**INSTRUCTIONS FOR THE TASK**: Restate word for word the span that opens with the line containing "This is not" and closes with the final line of the data; give only those lines.

Stored data:
§ §

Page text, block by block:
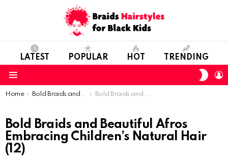
LATEST POPULAR HOT TRENDING
You are here:
Home Bold Braids and Beautiful Afros: Embracing Children’s Natural Hair Bold Braids and Beautiful Afros Embracing Children’s Natural Hair (12)
Bold Braids and Beautiful Afros
Embracing Children’s Natural Hair
(12)
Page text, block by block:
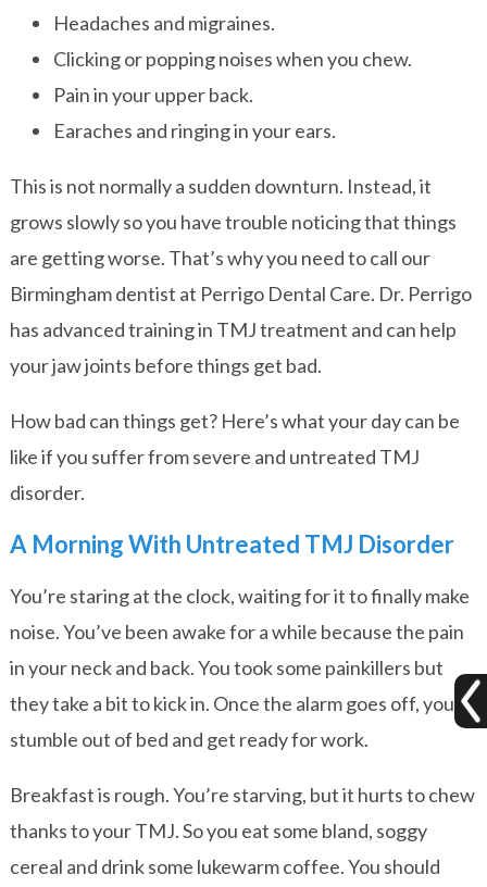
Headaches and migraines.
Clicking or popping noises when you chew.
Pain in your upper back.
Earaches and ringing in your ears.
This is not normally a sudden downturn. Instead, it
grows slowly so you have trouble noticing that things
are getting worse. That’s why you need to call our
Birmingham dentist at Perrigo Dental Care. Dr. Perrigo
has advanced training in TMJ treatment and can help
your jaw joints before things get bad.
How bad can things get? Here’s what your day can be
like if you suffer from severe and untreated TMJ
disorder.
A Morning With Untreated TMJ Disorder
You’re staring at the clock, waiting for it to finally make
noise. You’ve been awake for a while because the pain
in your neck and back. You took some painkillers but
they take a bit to kick in. Once the alarm goes off, you
stumble out of bed and get ready for work.
Breakfast is rough. You’re starving, but it hurts to chew
thanks to your TMJ. So you eat some bland, soggy
cereal and drink some lukewarm coffee. You should

§ §

**OUTPUT FOR THIS TASK**:
This is not normally a sudden downturn. Instead, it
grows slowly so you have trouble noticing that things
are getting worse. That’s why you need to call our
Birmingham dentist at Perrigo Dental Care. Dr. Perrigo
has advanced training in TMJ treatment and can help
your jaw joints before things get bad.
How bad can things get? Here’s what your day can be
like if you suffer from severe and untreated TMJ
disorder.
A Morning With Untreated TMJ Disorder
You’re staring at the clock, waiting for it to finally make
noise. You’ve been awake for a while because the pain
in your neck and back. You took some painkillers but
they take a bit to kick in. Once the alarm goes off, you
stumble out of bed and get ready for work.
Breakfast is rough. You’re starving, but it hurts to chew
thanks to your TMJ. So you eat some bland, soggy
cereal and drink some lukewarm coffee. You should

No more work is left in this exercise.